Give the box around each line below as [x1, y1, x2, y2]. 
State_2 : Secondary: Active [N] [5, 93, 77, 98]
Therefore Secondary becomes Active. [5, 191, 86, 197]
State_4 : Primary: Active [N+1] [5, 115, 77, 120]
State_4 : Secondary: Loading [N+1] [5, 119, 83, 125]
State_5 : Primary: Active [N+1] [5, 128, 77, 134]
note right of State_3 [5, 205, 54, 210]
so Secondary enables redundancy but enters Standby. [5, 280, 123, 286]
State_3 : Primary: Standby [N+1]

══════════

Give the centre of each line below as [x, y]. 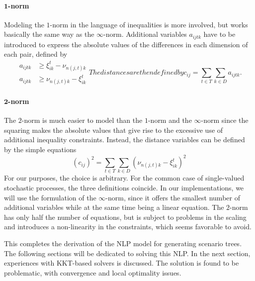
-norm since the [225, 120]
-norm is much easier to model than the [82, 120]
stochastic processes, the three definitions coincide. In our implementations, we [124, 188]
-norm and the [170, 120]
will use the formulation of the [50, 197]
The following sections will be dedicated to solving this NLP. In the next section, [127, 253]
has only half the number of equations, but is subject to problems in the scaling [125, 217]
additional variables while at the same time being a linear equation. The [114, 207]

══════════

For this task, write out exactly the lines of the entries above, starting at the line with "State_2 : Secondary: Active" and ending at the line with "State_4 : Secondary: Loading", both included, and no others.

State_2 : Secondary: Active [N] [5, 93, 77, 98]
Therefore Secondary becomes Active. [5, 191, 86, 197]
State_4 : Primary: Active [N+1] [5, 115, 77, 120]
State_4 : Secondary: Loading [N+1] [5, 119, 83, 125]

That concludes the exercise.